* [Brief]:
Omit the images. Restate all of the records word for word.

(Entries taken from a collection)
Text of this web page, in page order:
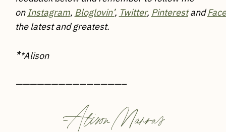
onInstagram, Bloglovin’, Twitter, Pinterestand
the latest and greatest.
**Alison
———————————————–
-Alison Marras
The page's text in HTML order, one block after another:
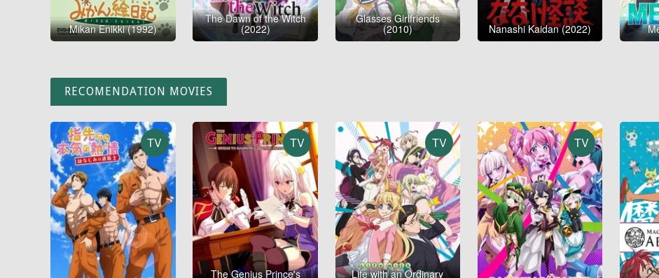
Mikan Enikki (1992)
The Dawn of the Witch
(2022)
Glasses Girlfriends
(2010) Nanashi Kaidan (2022)
RECOMENDATION MOVIES
TV TV
The Genius Prince's
TV
Life with an Ordinary
TV
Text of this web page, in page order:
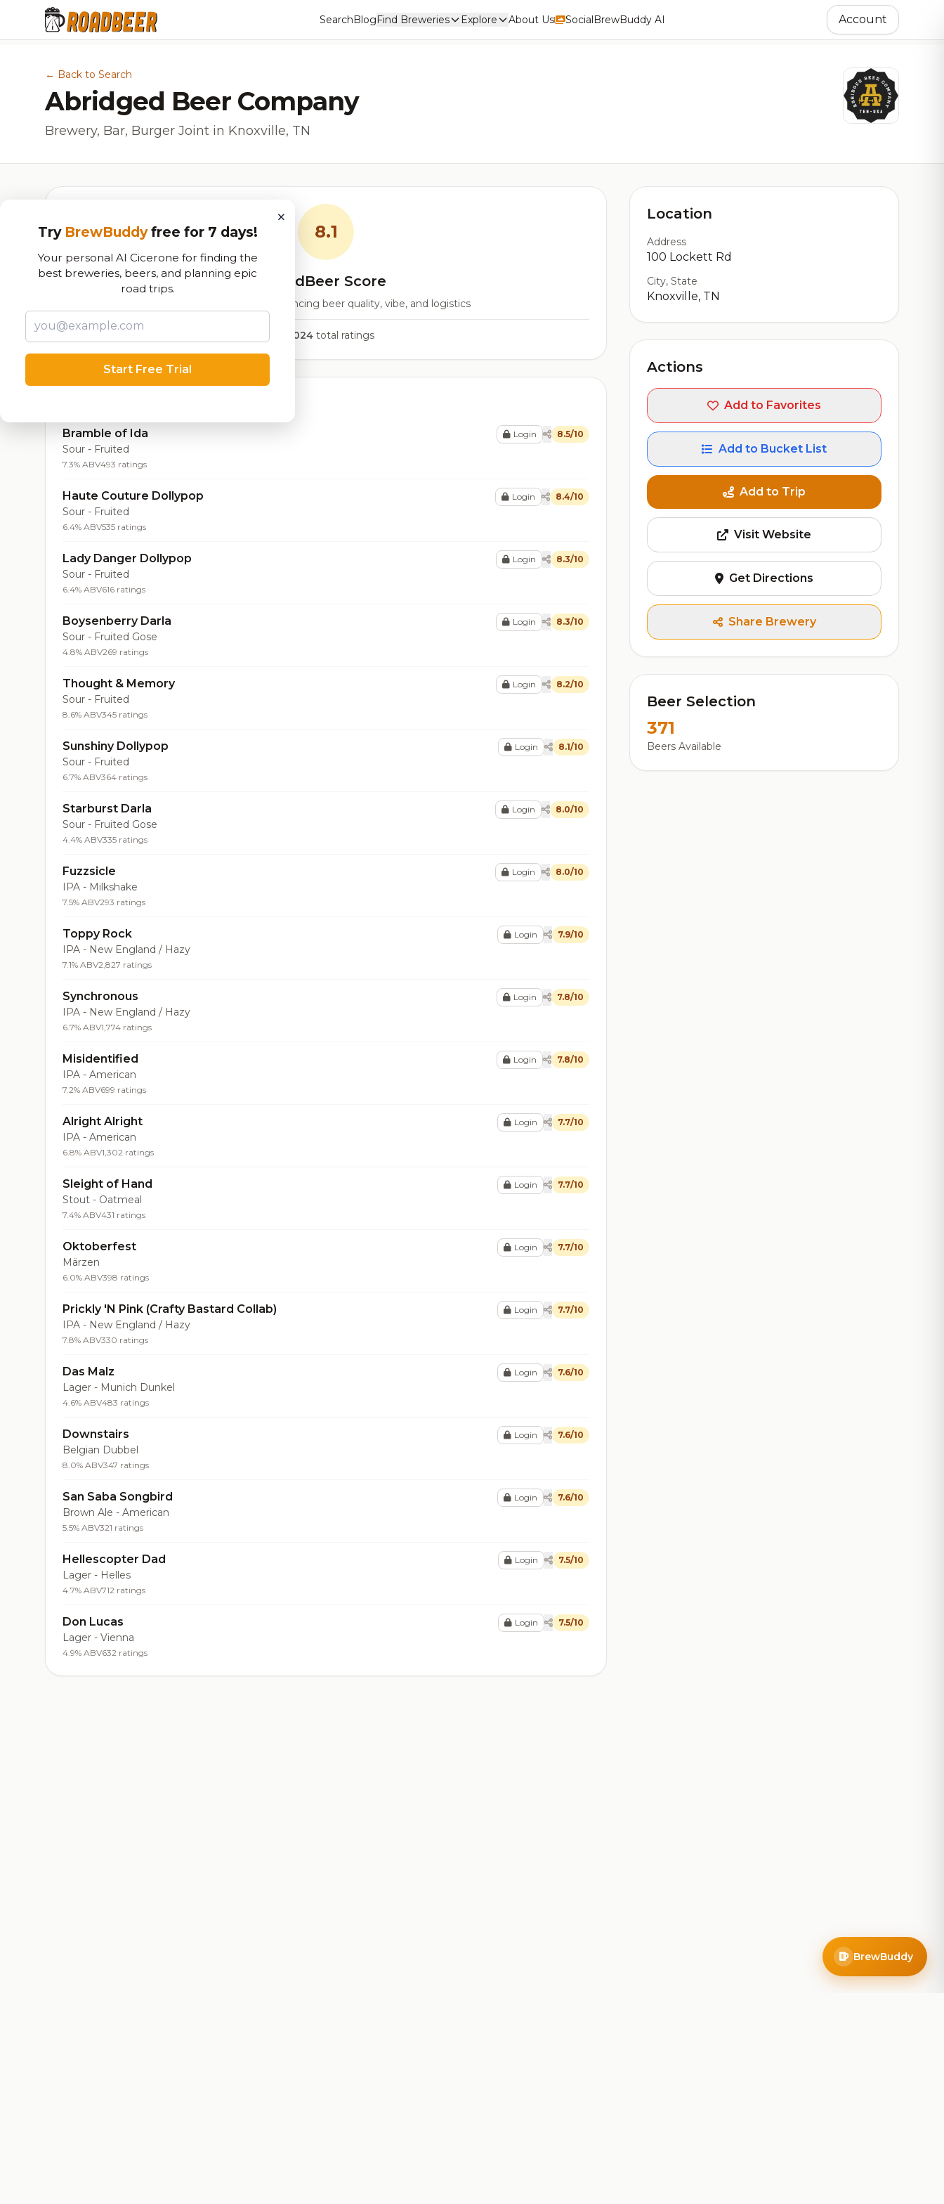
SearchBlogFind Breweries Explore About Us SocialBrewBuddy AI Account
← Back to Search
Abridged Beer Company
Brewery, Bar, Burger Joint in Knoxville, TN
8.1
RoadBeer Score
Our custom score balancing beer quality, vibe, and logistics
42,024 total ratings
Bramble of Ida
Sour - Fruited
7.3% ABV493 ratings
Login 8.5/10
Haute Couture Dollypop
Sour - Fruited
6.4% ABV535 ratings
Login 8.4/10
Lady Danger Dollypop
Sour - Fruited
6.4% ABV616 ratings
Login 8.3/10
Boysenberry Darla
Sour - Fruited Gose
4.8% ABV269 ratings
Login 8.3/10
Thought & Memory
Sour - Fruited
8.6% ABV345 ratings
Login 8.2/10
Sunshiny Dollypop
Sour - Fruited
6.7% ABV364 ratings
Login 8.1/10
Starburst Darla
Sour - Fruited Gose
4.4% ABV335 ratings
Login 8.0/10
Fuzzsicle
IPA - Milkshake
7.5% ABV293 ratings
Login 8.0/10
Toppy Rock
IPA - New England / Hazy
7.1% ABV2,827 ratings
Login 7.9/10
Synchronous
IPA - New England / Hazy
6.7% ABV1,774 ratings
Login 7.8/10
Misidentified
IPA - American
7.2% ABV699 ratings
Login 7.8/10
Alright Alright
IPA - American
6.8% ABV1,302 ratings
Login 7.7/10
Sleight of Hand
Stout - Oatmeal
7.4% ABV431 ratings
Login 7.7/10
Oktoberfest
Märzen
6.0% ABV398 ratings
Login 7.7/10
Prickly 'N Pink (Crafty Bastard Collab)
IPA - New England / Hazy
7.8% ABV330 ratings
Login 7.7/10
Das Malz
Lager - Munich Dunkel
4.6% ABV483 ratings
Login 7.6/10
Downstairs
Belgian Dubbel
8.0% ABV347 ratings
Login 7.6/10
San Saba Songbird
Brown Ale - American
5.5% ABV321 ratings
Login 7.6/10
Hellescopter Dad
Lager - Helles
4.7% ABV712 ratings
Login 7.5/10
Don Lucas
Lager - Vienna
4.9% ABV632 ratings
Login 7.5/10
Location
Address
100 Lockett Rd
City, State
Knoxville, TN
Actions
Add to Favorites
Add to Bucket List
Add to Trip
Visit Website
Get Directions
Share Brewery
Beer Selection
371
Beers Available
×
Try BrewBuddyfree for 7 days!
Your personal AI Cicerone for finding the
best breweries, beers, and planning epic
road trips.
Start Free Trial
BrewBuddy

* [Reply]:
Text of this web page, in page order:
onInstagram, Bloglovin’, Twitter, Pinterestand
the latest and greatest.
**Alison
———————————————–
-Alison Marras
The page's text in HTML order, one block after another:
Mikan Enikki (1992)
The Dawn of the Witch
(2022)
Glasses Girlfriends
(2010) Nanashi Kaidan (2022)
RECOMENDATION MOVIES
TV TV
The Genius Prince's
TV
Life with an Ordinary
TV
Text of this web page, in page order:
SearchBlogFind Breweries Explore About Us SocialBrewBuddy AI Account
← Back to Search
Abridged Beer Company
Brewery, Bar, Burger Joint in Knoxville, TN
8.1
RoadBeer Score
Our custom score balancing beer quality, vibe, and logistics
42,024 total ratings
Bramble of Ida
Sour - Fruited
7.3% ABV493 ratings
Login 8.5/10
Haute Couture Dollypop
Sour - Fruited
6.4% ABV535 ratings
Login 8.4/10
Lady Danger Dollypop
Sour - Fruited
6.4% ABV616 ratings
Login 8.3/10
Boysenberry Darla
Sour - Fruited Gose
4.8% ABV269 ratings
Login 8.3/10
Thought & Memory
Sour - Fruited
8.6% ABV345 ratings
Login 8.2/10
Sunshiny Dollypop
Sour - Fruited
6.7% ABV364 ratings
Login 8.1/10
Starburst Darla
Sour - Fruited Gose
4.4% ABV335 ratings
Login 8.0/10
Fuzzsicle
IPA - Milkshake
7.5% ABV293 ratings
Login 8.0/10
Toppy Rock
IPA - New England / Hazy
7.1% ABV2,827 ratings
Login 7.9/10
Synchronous
IPA - New England / Hazy
6.7% ABV1,774 ratings
Login 7.8/10
Misidentified
IPA - American
7.2% ABV699 ratings
Login 7.8/10
Alright Alright
IPA - American
6.8% ABV1,302 ratings
Login 7.7/10
Sleight of Hand
Stout - Oatmeal
7.4% ABV431 ratings
Login 7.7/10
Oktoberfest
Märzen
6.0% ABV398 ratings
Login 7.7/10
Prickly 'N Pink (Crafty Bastard Collab)
IPA - New England / Hazy
7.8% ABV330 ratings
Login 7.7/10
Das Malz
Lager - Munich Dunkel
4.6% ABV483 ratings
Login 7.6/10
Downstairs
Belgian Dubbel
8.0% ABV347 ratings
Login 7.6/10
San Saba Songbird
Brown Ale - American
5.5% ABV321 ratings
Login 7.6/10
Hellescopter Dad
Lager - Helles
4.7% ABV712 ratings
Login 7.5/10
Don Lucas
Lager - Vienna
4.9% ABV632 ratings
Login 7.5/10
Location
Address
100 Lockett Rd
City, State
Knoxville, TN
Actions
Add to Favorites
Add to Bucket List
Add to Trip
Visit Website
Get Directions
Share Brewery
Beer Selection
371
Beers Available
×
Try BrewBuddyfree for 7 days!
Your personal AI Cicerone for finding the
best breweries, beers, and planning epic
road trips.
Start Free Trial
BrewBuddy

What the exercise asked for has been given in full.